Because larger networks suffer from exploding or disappearing gradients

### Q18: In the unrolled representation, we can see that a recurrent neural network has many layers. So why do we need to stack RNNs to get better results?

We are effectively creating a deeper network which will get to learn richer and deeper features **Not sure**

### Q19: Drawing.

### Q20: Why should we get better results in a RNN if we call detach less often? Why might this not happen in practice with a simple RNN?

Because we would be backproping from a longer horizon of events which would improve the RNN's hidden state memories. With a simple RNN, this memories aren't that many so it would not have that much of an impact.

### Q21: Why can a deep network result in very large or very small activations? Why does this matter?

Because we have effectively a sequence of matrix multiplications. This makes the big numbers tend to infinite while those close to 0 get closer and closer to 0. This large or small activations make some neurons effectively "stupid" since those are not really used for the computation towards the goal. Also, depending on the nonlinearity it can make many neurons output the same because of the large or small activation. For example, the limit with tanh will be 1 when those weights are very large.

### Q22: In a computer's floating-point representation of numbers, which are the most precise?

Those closer to 0

### Q23: Why do vanishing gradients prevent training?

Because those neurons with a "vanished" gradient will no longer be "alive" since those will not be able to learn anything making our net effectively more stupid because of such loss.

### Q24: Why does it help to have two hidden states in the LSTM architecture? What is the purpose of each one?

Helps with memory management. The *hidden state* helps with focusing on the next token to predict while the *cell state* will help with long short term memory

### Q25: What are these two states called in an LSTM?
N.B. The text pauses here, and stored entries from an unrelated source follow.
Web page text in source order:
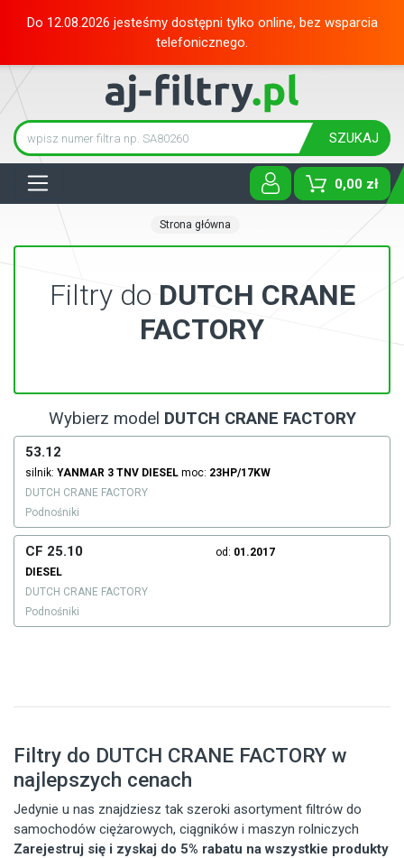
Do 12.08.2026 jesteśmy dostępni tylko online, bez wsparcia
telefonicznego.
SZUKAJ
0,00 zł
Strona główna
Filtry do DUTCH CRANE
FACTORY
Wybierz model DUTCH CRANE FACTORY
53.12
silnik: YANMAR 3 TNV DIESEL moc: 23HP/17KW
DUTCH CRANE FACTORY
Podnośniki
CF 25.10 od: 01.2017
DIESEL
DUTCH CRANE FACTORY
Podnośniki
Filtry do DUTCH CRANE FACTORY w
najlepszych cenach
Jedynie u nas znajdziesz tak szeroki asortyment filtrów do
samochodów ciężarowych, ciągników i maszyn rolniczych
Zarejestruj się i zyskaj do 5% rabatu na wszystkie produkty
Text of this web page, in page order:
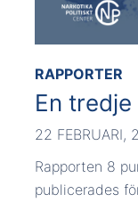
RAPPORTER
En
22 FEBRUARI,
Rapporten 8
publicerades
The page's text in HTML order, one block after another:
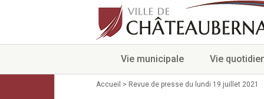
Vie municipale Vie
Accueil > Revue de presse du lundi 19 juillet 2021
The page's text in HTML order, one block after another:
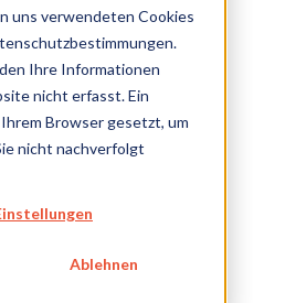
uns verwendeten Cookies
Ihre Informationen
nicht erfasst. Ein
Browser gesetzt, um
nicht nachverfolgt
Ablehnen
IVD
LÖSUNGEN
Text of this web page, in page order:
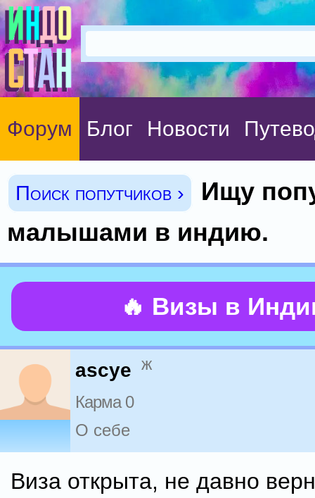
Форум Блог Новости
Поиск попутчиков ›
Ищу
малышами в индию.
🔥 Визы в
ascye ж
Карма 0
О себе
Виза открыта, не давно
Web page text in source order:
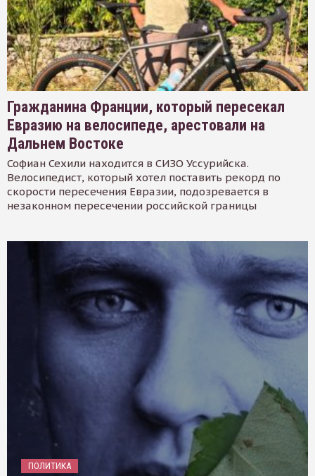
Гражданина Франции, который пересекал
Евразию на велосипеде, арестовали на
Дальнем Востоке
Софиан Сехили находится в СИЗО Уссурийска.
Велосипедист, который хотел поставить рекорд по
скорости пересечения Евразии, подозревается в
незаконном пересечении российской границы
ПОЛИТИКА
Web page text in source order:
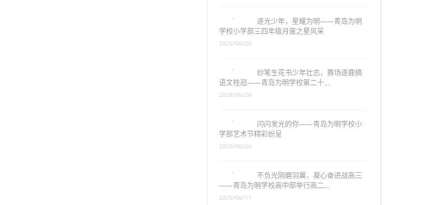
逐光少年，星耀为明——青岛为明
学校小学部三四年级月度之星风采
妙笔生花书少年壮志，赛场逐鹿摘
语文桂冠——青岛为明学校第二十…
闪闪发光的你——青岛为明学校小
学部艺术节精彩纷呈
不负光阴磨羽翼，凝心奋进战高三
——青岛为明学校高中部举行高二…
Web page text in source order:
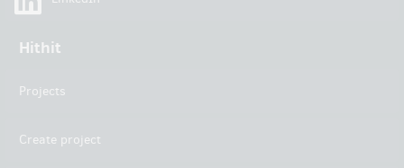
Hithit
Projects
Create project
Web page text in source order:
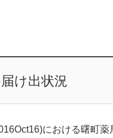
け出状況
における曙町薬
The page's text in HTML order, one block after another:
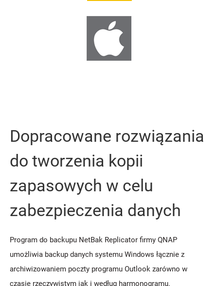
Dopracowane rozwiązania
do tworzenia kopii
zapasowych w celu
zabezpieczenia danych
Program do backupu NetBak Replicator firmy QNAP
umożliwia backup danych systemu Windows łącznie z
archiwizowaniem poczty programu Outlook zarówno w
czasie rzeczywistym jak i według harmonogramu.
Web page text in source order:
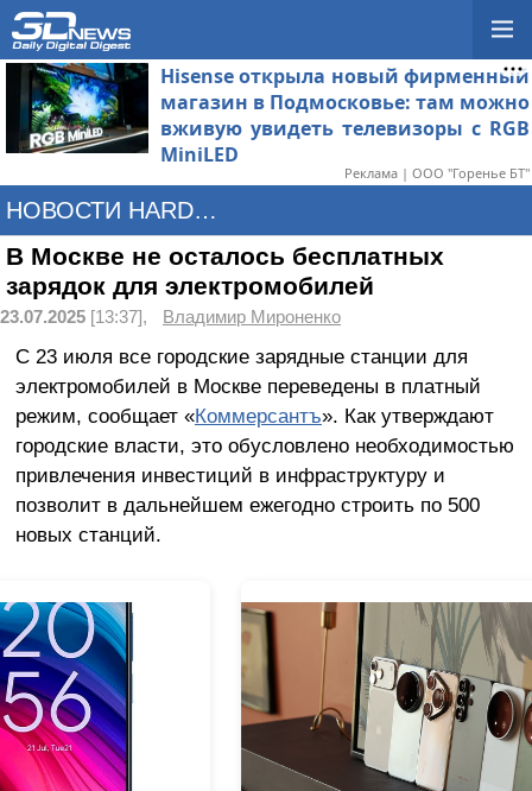
Hisense открыла новый фирменный
магазин в Подмосковье: там можно
вживую увидеть телевизоры с RGB
MiniLED
Реклама | ООО "Горенье БТ"
НОВОСТИ HARDWARE
В Москве не осталось бесплатных
зарядок для электромобилей
23.07.2025 [13:37], Владимир Мироненко
С 23 июля все городские зарядные станции для
электромобилей в Москве переведены в платный
режим, сообщает «Коммерсантъ». Как утверждают
городские власти, это обусловлено необходимостью
привлечения инвестиций в инфраструктуру и
позволит в дальнейшем ежегодно строить по 500
новых станций.
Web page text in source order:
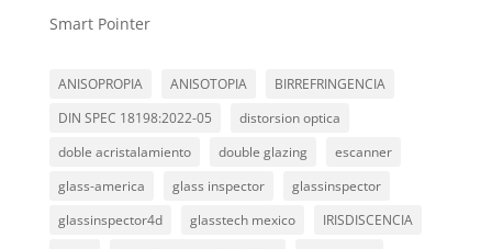
Smart Pointer
ANISOPROPIA ANISOTOPIA
BIRREFRINGENCIA
DIN SPEC 18198:2022-05
distorsion optica
doble acristalamiento
double glazing
escanner
glass-america
glass inspector
glassinspector
glassinspector4d
glasstech mexico
IRISDISCENCIA
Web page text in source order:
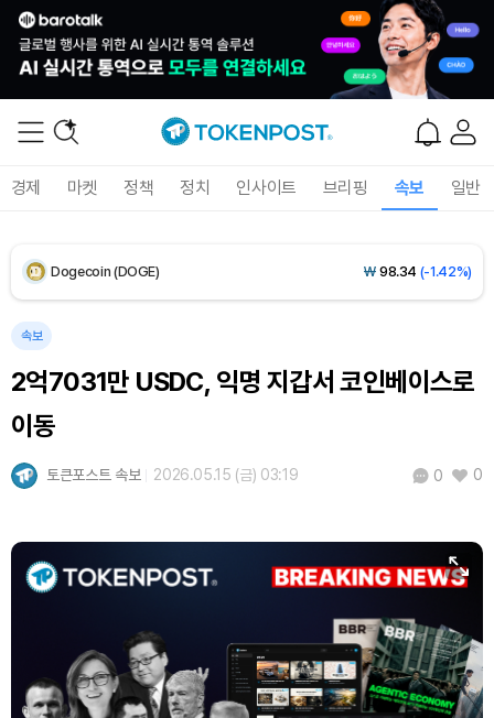
경제 마켓 정책 정치 인사이트 브리핑 속보 일반
XRP (XRP) ₩1,451(-3.12%)
Dogecoin (DOGE) ₩ 98.34 (-1.42%)
속보
2억7031만 USDC, 익명 지갑서 코인베이스로
이동
토큰포스트 속보 2026.05.15 (금) 03:19 0 0
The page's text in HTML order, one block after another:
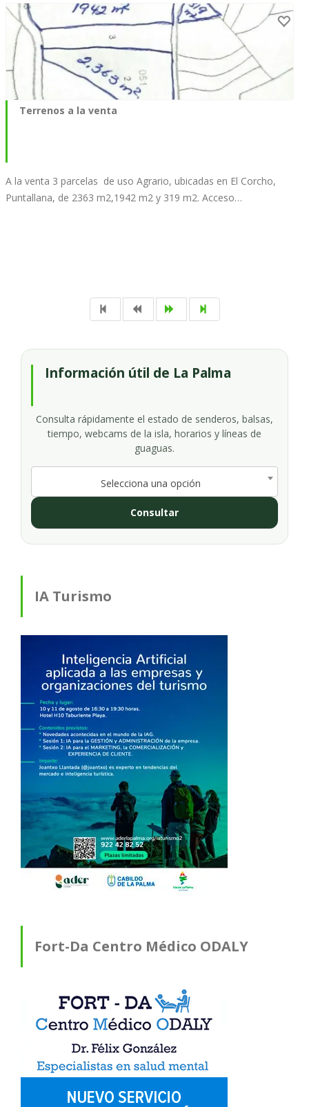
Terrenos a la venta
A la venta 3 parcelas de uso Agrario, ubicadas en El Corcho,
Puntallana, de 2363 m2,1942 m2 y 319 m2. Acceso…
Información útil de La Palma
Consulta rápidamente el estado de senderos, balsas,
tiempo, webcams de la isla, horarios y líneas de
guaguas.
Selecciona una opción
Consultar
IA Turismo
Fort-Da Centro Médico ODALY
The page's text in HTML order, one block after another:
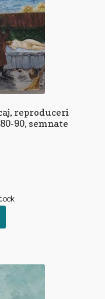
reproduceri
90, semnate
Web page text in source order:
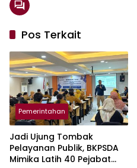
Pos Terkait
Pemerintahan
Jadi Ujung Tombak
Pelayanan Publik, BKPSDA
Mimika Latih 40 Pejabat
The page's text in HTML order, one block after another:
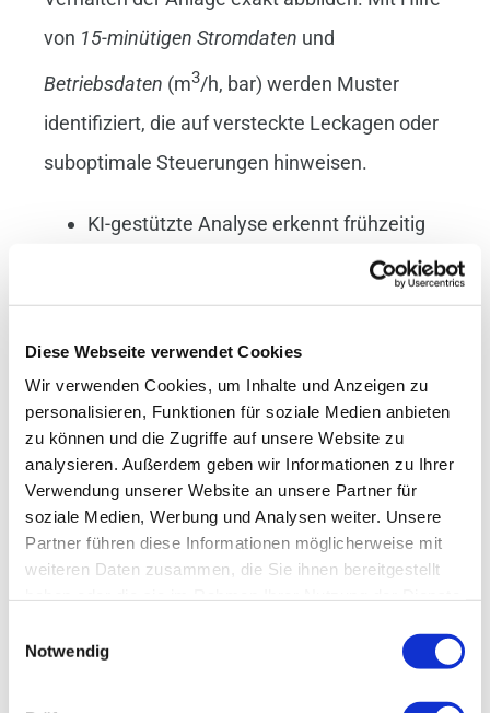
Diese Webseite verwendet Cookies
Wir verwenden Cookies, um Inhalte und Anzeigen zu
personalisieren, Funktionen für soziale Medien anbieten
zu können und die Zugriffe auf unsere Website zu
analysieren. Außerdem geben wir Informationen zu Ihrer
Verwendung unserer Website an unsere Partner für
soziale Medien, Werbung und Analysen weiter. Unsere
Partner führen diese Informationen möglicherweise mit
weiteren Daten zusammen, die Sie ihnen bereitgestellt
der Datenschutzerklärung widerrufen.
Notwendig
von 15-minütigen Stromdaten und
Betriebsdaten (m3/h, bar) werden Muster
identifiziert, die auf versteckte Leckagen oder
suboptimale Steuerungen hinweisen.
KI-gestützte Analyse erkennt frühzeitig
Maßnahmen zur Optimierung.
Testläufe verschiedener
Steuerungsprogramme lassen sich
digital simulieren, um die effizienteste
Regelstrategie zu finden.
Durch die Integration inIndustrie 4.0-
Systeme können Optimierungen
automatisiert und dokumentiert werden.
Ethernet ermöglichen eine nahtlose
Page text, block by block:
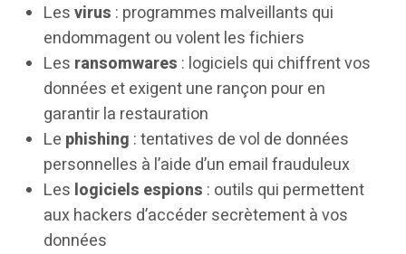
Lesvirus : programmes malveillants qui
endommagent ou volent les fichiers
Les ransomwares : logiciels qui chiffrent vos
données et exigent une rançon pour en
garantir la restauration
Le phishing : tentatives de vol de données
personnelles à l’aide d’un email frauduleux
Les logiciels espions : outils qui permettent
aux hackers d’accéder secrètement à vos
données
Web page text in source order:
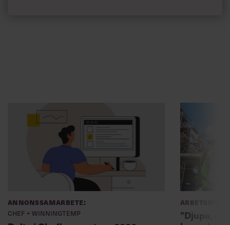
Annonssamarbete:
Chef + Winningtemp
Delta i Chefbarometern 2026
”Djupa,

Cell state and hidden state

### Q26: What is tanh and how is it related to sigmoid?

Basically a sigmoid centered on 0.

### Q27: What is the purpose of this code in LSTMCell:
```python
h = torch.cat([h, input], dim=1)
```

Just stacking the input with the hidden state for predictions

### Q28: What does chunk do in Pytorch?

Splits a Tensor in equal sizes

### Q29: Study the refactores version of LSTMCell carefully to ensure you understand how and why it does the same thing as the nonrefactored version.

### Q30: Why can we use a higher learning rate for LMModel6?

No clue brother. I guess because we have a deeper net? I mean it's kinda unrelated though

### Q31: What are the three regularization techniques used in AWD-LSTM model?

Dropout, activation regularization and temporal activation regularization

### Q32: What is dropout?

Randomly setting the output of specific neurons to 0. Normally using some probability *p*

### Q33: Why do we scale the activations with dropout? Is this applied during training, inference or both?

Because the sum of the dropout layer will result in lower averages than that of a non dropped output. This is only applied during training

### Q34: What is the purpose of the line from Dropout:
```python
if not self.training: return x
```

To avoid droput during inference

### Q35: Experiment with bernoulli_to understand how it works.

### Q36: How do you set your model in training mode in PyTorch? In evaluation mode?

### Q37: Write the equation for activation regularization (in math or code, as you prefer). How is it different from weight decay?

### Q38: Write the equation for temporal activation regularization (in math or code, as you prefer). Why wouldn't we use this for computer vision problems?

### Q39: What is weight tying in a LM?